> [Task to complete] Apart from the images, reproduce all of the data word for word.

(Dataset items)
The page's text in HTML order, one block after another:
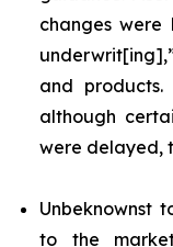
changes
and
although
were delayed,
Unbeknownst
to the
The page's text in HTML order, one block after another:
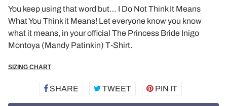
You keep using that word but… I Do Not Think It Means
What You Think it Means! Let everyone know you know
what it means, in your official The Princess Bride Inigo
Montoya (Mandy Patinkin) T-Shirt.
SIZING CHART
SHARE SHARETWEETTWEETPIN ITPIN
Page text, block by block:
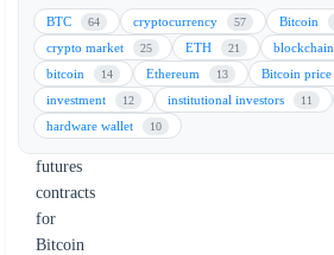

> [Answer]
The page's text in HTML order, one block after another:
changes
and
although
were delayed,
Unbeknownst
to the
The page's text in HTML order, one block after another:
You keep using that word but… I Do Not Think It Means
What You Think it Means! Let everyone know you know
what it means, in your official The Princess Bride Inigo
Montoya (Mandy Patinkin) T-Shirt.
SIZING CHART
SHARE SHARETWEETTWEETPIN ITPIN
Page text, block by block:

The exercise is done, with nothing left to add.